TASK TO COMPLETE = Below are entries. Give back exactly the lines from the one containing "Preview SUBWAY TO SALLY" through the one containing "Bathroom(s)", inclusive, without the pictures.

Stored data entries =
════════

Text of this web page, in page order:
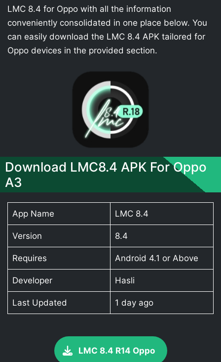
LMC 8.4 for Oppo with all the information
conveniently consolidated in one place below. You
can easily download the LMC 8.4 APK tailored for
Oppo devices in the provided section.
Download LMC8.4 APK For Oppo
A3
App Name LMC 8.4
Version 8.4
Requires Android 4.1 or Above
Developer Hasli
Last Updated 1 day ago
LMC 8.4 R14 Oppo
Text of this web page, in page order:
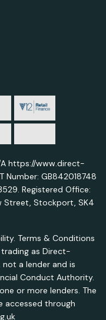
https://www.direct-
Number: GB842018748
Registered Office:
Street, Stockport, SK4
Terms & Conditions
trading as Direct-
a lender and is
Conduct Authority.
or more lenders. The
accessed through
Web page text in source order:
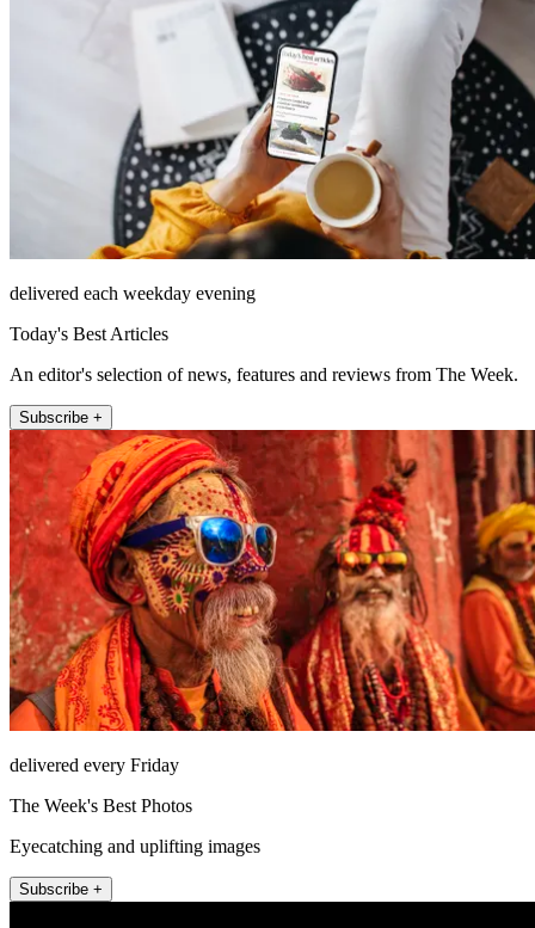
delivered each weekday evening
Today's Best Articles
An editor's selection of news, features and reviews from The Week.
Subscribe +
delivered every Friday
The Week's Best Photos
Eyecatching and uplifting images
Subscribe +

════════

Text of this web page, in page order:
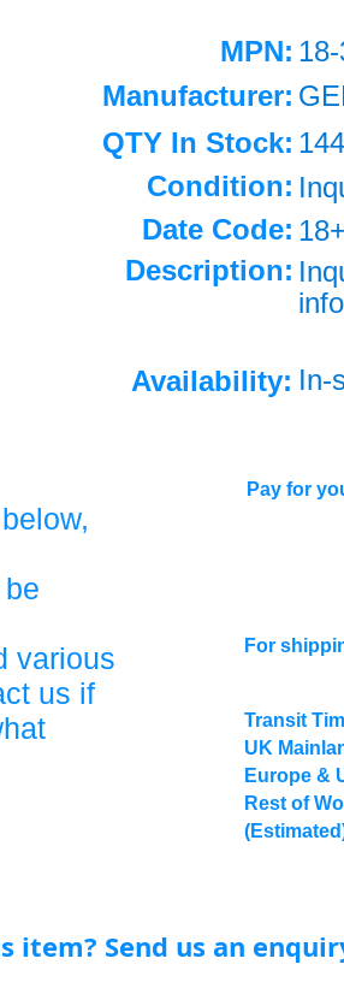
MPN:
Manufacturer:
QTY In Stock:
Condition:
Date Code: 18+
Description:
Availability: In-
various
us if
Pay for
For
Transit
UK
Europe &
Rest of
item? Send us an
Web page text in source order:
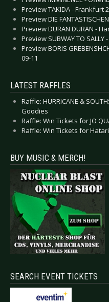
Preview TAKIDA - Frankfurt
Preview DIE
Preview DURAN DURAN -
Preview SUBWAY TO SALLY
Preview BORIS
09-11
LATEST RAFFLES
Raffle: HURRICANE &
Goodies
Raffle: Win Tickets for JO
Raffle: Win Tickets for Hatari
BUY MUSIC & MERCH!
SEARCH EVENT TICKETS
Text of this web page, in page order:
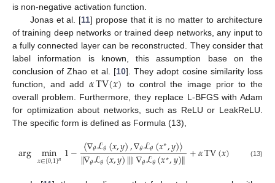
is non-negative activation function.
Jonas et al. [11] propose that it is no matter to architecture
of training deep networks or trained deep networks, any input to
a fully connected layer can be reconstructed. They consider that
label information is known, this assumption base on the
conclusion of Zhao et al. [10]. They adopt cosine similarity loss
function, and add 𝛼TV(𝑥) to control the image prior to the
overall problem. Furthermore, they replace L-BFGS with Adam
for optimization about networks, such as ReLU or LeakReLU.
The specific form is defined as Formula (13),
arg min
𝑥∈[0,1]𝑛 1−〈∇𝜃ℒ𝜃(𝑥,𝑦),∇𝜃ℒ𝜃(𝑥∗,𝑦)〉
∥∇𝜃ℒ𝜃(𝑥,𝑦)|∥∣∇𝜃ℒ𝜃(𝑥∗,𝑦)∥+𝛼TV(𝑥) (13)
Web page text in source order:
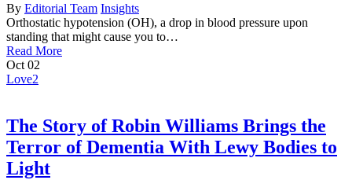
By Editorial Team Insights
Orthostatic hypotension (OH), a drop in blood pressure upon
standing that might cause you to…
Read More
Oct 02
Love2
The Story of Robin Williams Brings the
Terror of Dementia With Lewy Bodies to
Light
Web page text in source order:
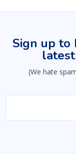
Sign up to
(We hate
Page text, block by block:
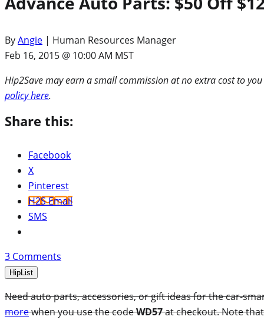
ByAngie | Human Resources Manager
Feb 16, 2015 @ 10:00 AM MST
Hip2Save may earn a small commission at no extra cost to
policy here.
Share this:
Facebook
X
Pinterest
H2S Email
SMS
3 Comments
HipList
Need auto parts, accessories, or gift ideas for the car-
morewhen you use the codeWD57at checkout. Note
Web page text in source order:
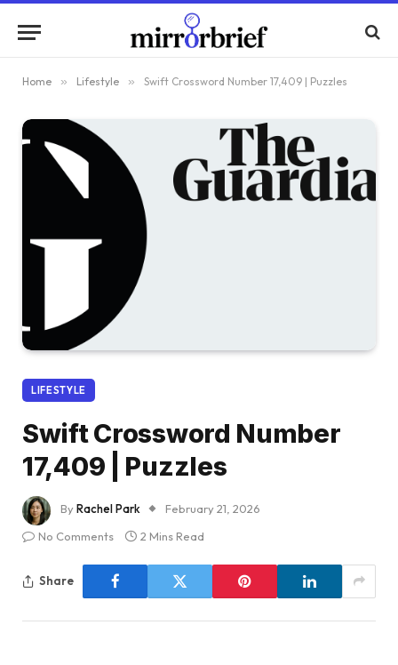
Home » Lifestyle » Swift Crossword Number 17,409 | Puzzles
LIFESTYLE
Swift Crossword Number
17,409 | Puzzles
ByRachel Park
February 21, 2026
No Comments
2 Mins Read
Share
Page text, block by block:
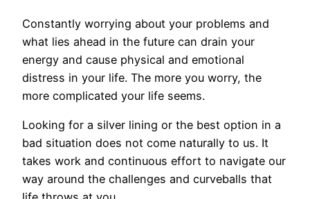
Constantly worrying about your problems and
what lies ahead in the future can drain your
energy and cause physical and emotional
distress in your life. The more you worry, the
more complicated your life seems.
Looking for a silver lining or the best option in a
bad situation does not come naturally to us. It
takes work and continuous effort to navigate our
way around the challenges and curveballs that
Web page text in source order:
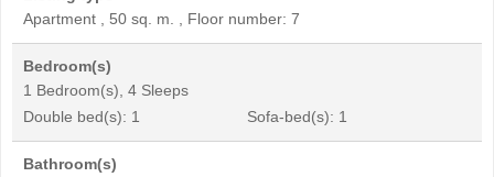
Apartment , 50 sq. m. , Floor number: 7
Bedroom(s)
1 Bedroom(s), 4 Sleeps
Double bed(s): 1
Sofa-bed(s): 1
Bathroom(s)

════════

RESULT =
Preview SUBWAY TO SALLY
Preview BORIS
09-11
LATEST RAFFLES
Raffle: HURRICANE &
Goodies
Raffle: Win Tickets for JO
Raffle: Win Tickets for Hatari
BUY MUSIC & MERCH!
SEARCH EVENT TICKETS
Text of this web page, in page order:
is non-negative activation function.
Jonas et al. [11] propose that it is no matter to architecture
of training deep networks or trained deep networks, any input to
a fully connected layer can be reconstructed. They consider that
label information is known, this assumption base on the
conclusion of Zhao et al. [10]. They adopt cosine similarity loss
function, and add 𝛼TV(𝑥) to control the image prior to the
overall problem. Furthermore, they replace L-BFGS with Adam
for optimization about networks, such as ReLU or LeakReLU.
The specific form is defined as Formula (13),
arg min
𝑥∈[0,1]𝑛 1−〈∇𝜃ℒ𝜃(𝑥,𝑦),∇𝜃ℒ𝜃(𝑥∗,𝑦)〉
∥∇𝜃ℒ𝜃(𝑥,𝑦)|∥∣∇𝜃ℒ𝜃(𝑥∗,𝑦)∥+𝛼TV(𝑥) (13)
Web page text in source order:
By Editorial Team Insights
Orthostatic hypotension (OH), a drop in blood pressure upon
standing that might cause you to…
Read More
Oct 02
Love2
The Story of Robin Williams Brings the
Terror of Dementia With Lewy Bodies to
Light
Web page text in source order:
Sign up to
(We hate
Page text, block by block:
ByAngie | Human Resources Manager
Feb 16, 2015 @ 10:00 AM MST
Hip2Save may earn a small commission at no extra cost to
policy here.
Share this:
Facebook
X
Pinterest
H2S Email
SMS
3 Comments
HipList
Need auto parts, accessories, or gift ideas for the car-
morewhen you use the codeWD57at checkout. Note
Web page text in source order:
Home » Lifestyle » Swift Crossword Number 17,409 | Puzzles
LIFESTYLE
Swift Crossword Number
17,409 | Puzzles
ByRachel Park
February 21, 2026
No Comments
2 Mins Read
Share
Page text, block by block:
Constantly worrying about your problems and
what lies ahead in the future can drain your
energy and cause physical and emotional
distress in your life. The more you worry, the
more complicated your life seems.
Looking for a silver lining or the best option in a
bad situation does not come naturally to us. It
takes work and continuous effort to navigate our
way around the challenges and curveballs that
Web page text in source order:
Apartment , 50 sq. m. , Floor number: 7
Bedroom(s)
1 Bedroom(s), 4 Sleeps
Double bed(s): 1
Sofa-bed(s): 1
Bathroom(s)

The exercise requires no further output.